:: Input data
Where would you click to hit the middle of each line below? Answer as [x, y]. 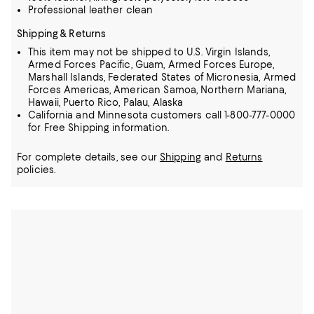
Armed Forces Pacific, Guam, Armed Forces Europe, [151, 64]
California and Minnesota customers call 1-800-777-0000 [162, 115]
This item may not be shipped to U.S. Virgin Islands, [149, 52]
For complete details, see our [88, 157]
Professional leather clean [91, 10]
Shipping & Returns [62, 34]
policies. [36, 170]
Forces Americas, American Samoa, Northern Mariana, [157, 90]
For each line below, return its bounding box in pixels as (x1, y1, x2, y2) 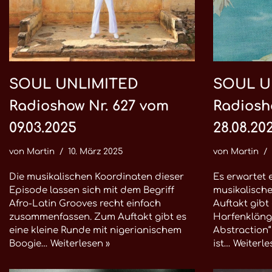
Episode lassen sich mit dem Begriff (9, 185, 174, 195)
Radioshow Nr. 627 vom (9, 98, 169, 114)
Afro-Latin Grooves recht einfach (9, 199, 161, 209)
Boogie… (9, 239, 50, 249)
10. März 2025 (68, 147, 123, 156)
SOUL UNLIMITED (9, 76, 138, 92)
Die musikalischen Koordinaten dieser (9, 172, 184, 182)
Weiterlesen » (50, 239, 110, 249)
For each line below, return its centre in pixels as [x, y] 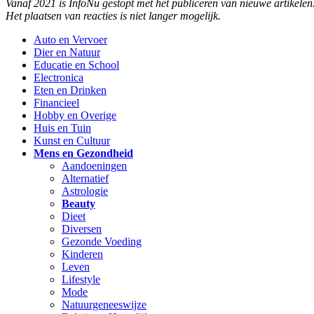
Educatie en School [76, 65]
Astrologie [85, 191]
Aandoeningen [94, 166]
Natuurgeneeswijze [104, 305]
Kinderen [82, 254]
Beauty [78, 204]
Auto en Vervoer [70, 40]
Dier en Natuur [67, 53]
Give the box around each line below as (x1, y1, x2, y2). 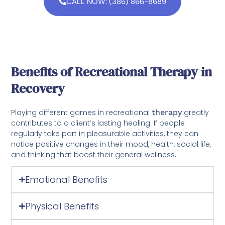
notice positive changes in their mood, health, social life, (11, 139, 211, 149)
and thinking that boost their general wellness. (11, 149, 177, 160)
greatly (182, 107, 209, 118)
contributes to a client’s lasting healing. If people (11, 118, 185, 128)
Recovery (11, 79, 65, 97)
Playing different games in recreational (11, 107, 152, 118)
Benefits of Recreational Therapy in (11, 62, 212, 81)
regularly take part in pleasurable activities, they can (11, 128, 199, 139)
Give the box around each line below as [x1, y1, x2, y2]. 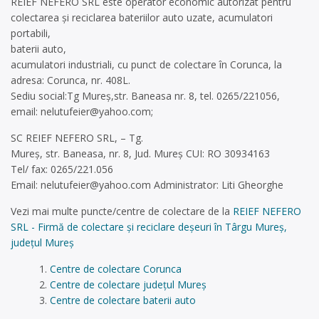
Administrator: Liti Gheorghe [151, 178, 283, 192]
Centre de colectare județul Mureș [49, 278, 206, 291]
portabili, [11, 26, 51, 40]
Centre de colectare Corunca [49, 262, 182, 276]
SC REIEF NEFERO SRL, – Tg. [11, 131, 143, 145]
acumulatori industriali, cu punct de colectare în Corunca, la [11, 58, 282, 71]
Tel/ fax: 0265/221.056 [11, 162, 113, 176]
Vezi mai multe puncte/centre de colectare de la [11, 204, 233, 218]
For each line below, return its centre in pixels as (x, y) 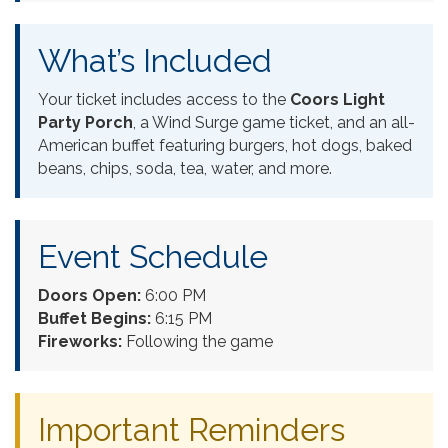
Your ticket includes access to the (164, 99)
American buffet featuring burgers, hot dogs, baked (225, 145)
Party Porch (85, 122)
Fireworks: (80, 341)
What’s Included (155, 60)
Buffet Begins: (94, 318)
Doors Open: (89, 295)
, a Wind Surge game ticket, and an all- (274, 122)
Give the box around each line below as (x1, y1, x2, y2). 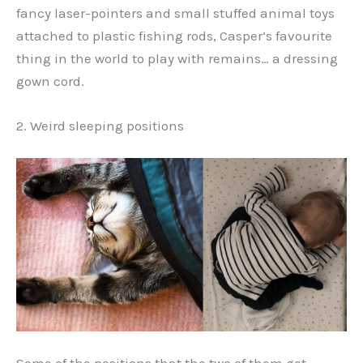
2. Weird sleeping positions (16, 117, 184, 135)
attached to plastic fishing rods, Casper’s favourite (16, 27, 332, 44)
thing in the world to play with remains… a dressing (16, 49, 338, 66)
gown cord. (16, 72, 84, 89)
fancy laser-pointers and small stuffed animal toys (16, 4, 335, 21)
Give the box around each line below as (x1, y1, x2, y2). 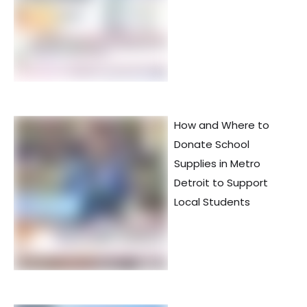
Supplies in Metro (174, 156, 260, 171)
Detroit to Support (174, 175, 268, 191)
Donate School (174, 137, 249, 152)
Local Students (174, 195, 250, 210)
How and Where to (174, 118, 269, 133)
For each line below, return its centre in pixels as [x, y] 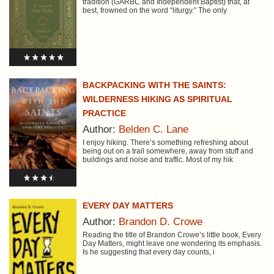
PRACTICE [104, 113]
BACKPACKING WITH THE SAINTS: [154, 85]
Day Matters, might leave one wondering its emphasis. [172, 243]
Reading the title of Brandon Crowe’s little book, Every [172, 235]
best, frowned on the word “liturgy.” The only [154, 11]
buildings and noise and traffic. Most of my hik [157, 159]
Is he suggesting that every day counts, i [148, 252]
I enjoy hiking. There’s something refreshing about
::::
(Work task): Your response should consist solely of the lines from the line with "2. Weird sleeping" through the last line of the entries above, printed exactly and without pictures.

(Solution to the problem):
2. Weird sleeping positions (16, 117, 184, 135)
attached to plastic fishing rods, Casper’s favourite (16, 27, 332, 44)
thing in the world to play with remains… a dressing (16, 49, 338, 66)
gown cord. (16, 72, 84, 89)
fancy laser-pointers and small stuffed animal toys (16, 4, 335, 21)
Give the box around each line below as (x1, y1, x2, y2). 
Supplies in Metro (174, 156, 260, 171)
Detroit to Support (174, 175, 268, 191)
Donate School (174, 137, 249, 152)
Local Students (174, 195, 250, 210)
How and Where to (174, 118, 269, 133)
For each line below, return its centre in pixels as [x, y] 
PRACTICE [104, 113]
BACKPACKING WITH THE SAINTS: [154, 85]
Day Matters, might leave one wondering its emphasis. [172, 243]
Reading the title of Brandon Crowe’s little book, Every [172, 235]
best, frowned on the word “liturgy.” The only [154, 11]
buildings and noise and traffic. Most of my hik [157, 159]
Is he suggesting that every day counts, i [148, 252]
I enjoy hiking. There’s something refreshing about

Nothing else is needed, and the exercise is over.